Nothing should appear in the answer except the lines below from the line containing "Login/Register (170, 21)" through the line containing "Ostatní si také kupují", copied exactly, with pictures left out.

**RECORDS TO PROCESS**

****************

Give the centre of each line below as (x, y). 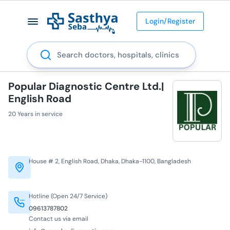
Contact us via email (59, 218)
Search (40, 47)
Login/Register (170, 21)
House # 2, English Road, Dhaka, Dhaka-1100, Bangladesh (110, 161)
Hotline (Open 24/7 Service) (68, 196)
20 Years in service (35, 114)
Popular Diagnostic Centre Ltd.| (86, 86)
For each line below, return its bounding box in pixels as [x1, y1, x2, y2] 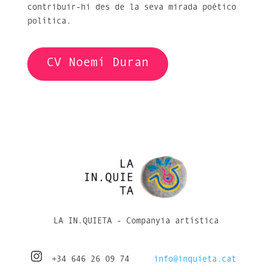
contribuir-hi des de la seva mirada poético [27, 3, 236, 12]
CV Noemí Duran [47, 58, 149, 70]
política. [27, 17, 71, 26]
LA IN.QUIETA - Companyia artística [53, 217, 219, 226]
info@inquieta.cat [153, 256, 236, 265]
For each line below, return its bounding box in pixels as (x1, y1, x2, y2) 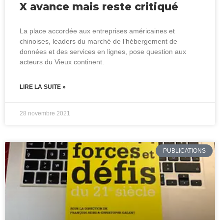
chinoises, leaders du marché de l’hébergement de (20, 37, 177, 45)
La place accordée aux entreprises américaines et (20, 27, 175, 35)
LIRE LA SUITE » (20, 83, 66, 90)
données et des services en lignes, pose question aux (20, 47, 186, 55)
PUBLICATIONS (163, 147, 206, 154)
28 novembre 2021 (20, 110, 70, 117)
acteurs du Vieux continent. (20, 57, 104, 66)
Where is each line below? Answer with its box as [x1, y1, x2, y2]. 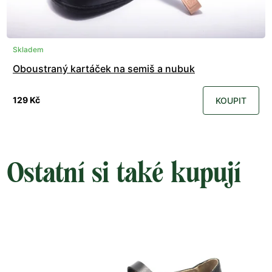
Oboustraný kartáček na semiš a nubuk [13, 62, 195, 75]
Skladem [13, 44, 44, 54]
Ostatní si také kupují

****************

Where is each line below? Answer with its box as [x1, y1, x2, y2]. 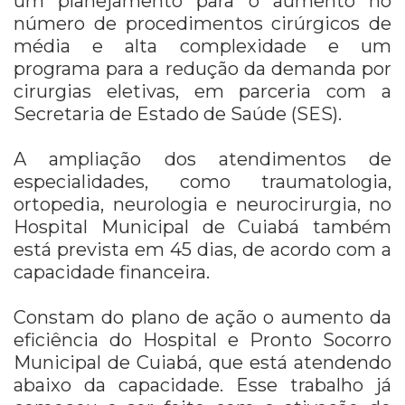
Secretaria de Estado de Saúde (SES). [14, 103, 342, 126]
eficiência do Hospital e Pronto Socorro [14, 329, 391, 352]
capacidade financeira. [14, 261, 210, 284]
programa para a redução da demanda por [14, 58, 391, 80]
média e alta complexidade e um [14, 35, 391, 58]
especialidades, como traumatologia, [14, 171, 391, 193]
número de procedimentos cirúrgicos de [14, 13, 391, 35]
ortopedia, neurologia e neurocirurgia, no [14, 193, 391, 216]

****************

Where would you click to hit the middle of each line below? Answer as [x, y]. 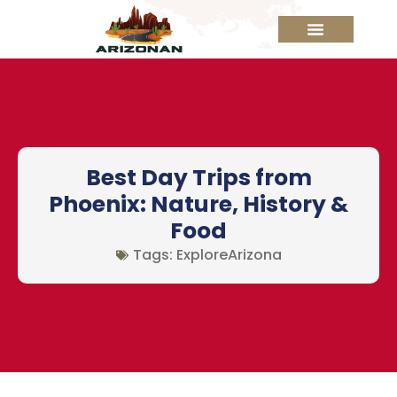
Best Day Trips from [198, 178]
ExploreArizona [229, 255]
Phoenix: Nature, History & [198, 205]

****************

**EXERCISE OUTPUT**
Login/Register (170, 21)
House # 2, English Road, Dhaka, Dhaka-1100, Bangladesh (110, 161)
Hotline (Open 24/7 Service) (68, 196)
20 Years in service (35, 114)
Popular Diagnostic Centre Ltd.| (86, 86)
For each line below, return its bounding box in pixels as [x1, y1, x2, y2] 
contribuir-hi des de la seva mirada poético [27, 3, 236, 12]
CV Noemí Duran [47, 58, 149, 70]
política. [27, 17, 71, 26]
LA IN.QUIETA - Companyia artística [53, 217, 219, 226]
info@inquieta.cat [153, 256, 236, 265]
For each line below, return its bounding box in pixels as (x1, y1, x2, y2) 
chinoises, leaders du marché de l’hébergement de (20, 37, 177, 45)
La place accordée aux entreprises américaines et (20, 27, 175, 35)
LIRE LA SUITE » (20, 83, 66, 90)
données et des services en lignes, pose question aux (20, 47, 186, 55)
PUBLICATIONS (163, 147, 206, 154)
28 novembre 2021 (20, 110, 70, 117)
acteurs du Vieux continent. (20, 57, 104, 66)
Where is each line below? Answer with its box as [x1, y1, x2, y2]. 
Oboustraný kartáček na semiš a nubuk [13, 62, 195, 75]
Skladem [13, 44, 44, 54]
Ostatní si také kupují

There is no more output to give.